Laser scanners build a 3D image. Robot saws and knives cut at the right
places. The system is kind of slow and rather complicated. About two more
generations of development are needed.

Automated fruit picking for delicate fruits is still a research project. There
are lots of slow demo systems with robot arms. 1 apple per second is the state
of the art.

In practice, most fruit is picked using mechanical systems such as a tree-
shaker that makes all the fruit fall off.

[1]
[https://www.youtube.com/watch?v=za2dsB0qrMg](https://www.youtube.com/watch?v=za2dsB0qrMg)
[2]
[https://www.youtube.com/watch?v=TBcWZcjXr-I](https://www.youtube.com/watch?v=TBcWZcjXr-I)

------
dharma1
Everyone thinks it's the blue collar jobs that will be lost to automation, but
I guess a lot of office jobs will be too.

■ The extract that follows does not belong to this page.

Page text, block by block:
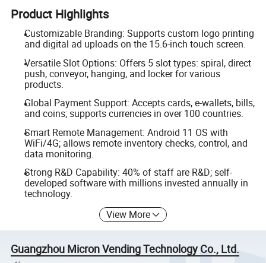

Especially jobs where the data is easily machine readable, processes can be
online, and the work doesn't require human negotiation.

------
kozikow
I don't know why you would complain about it.

1\. Automate all low skilled jobs.

2\. Create technocratic city-states. Maybe seasteading, maybe something else.

3\. Robots won't be able to vote on things like Trump or Brexit.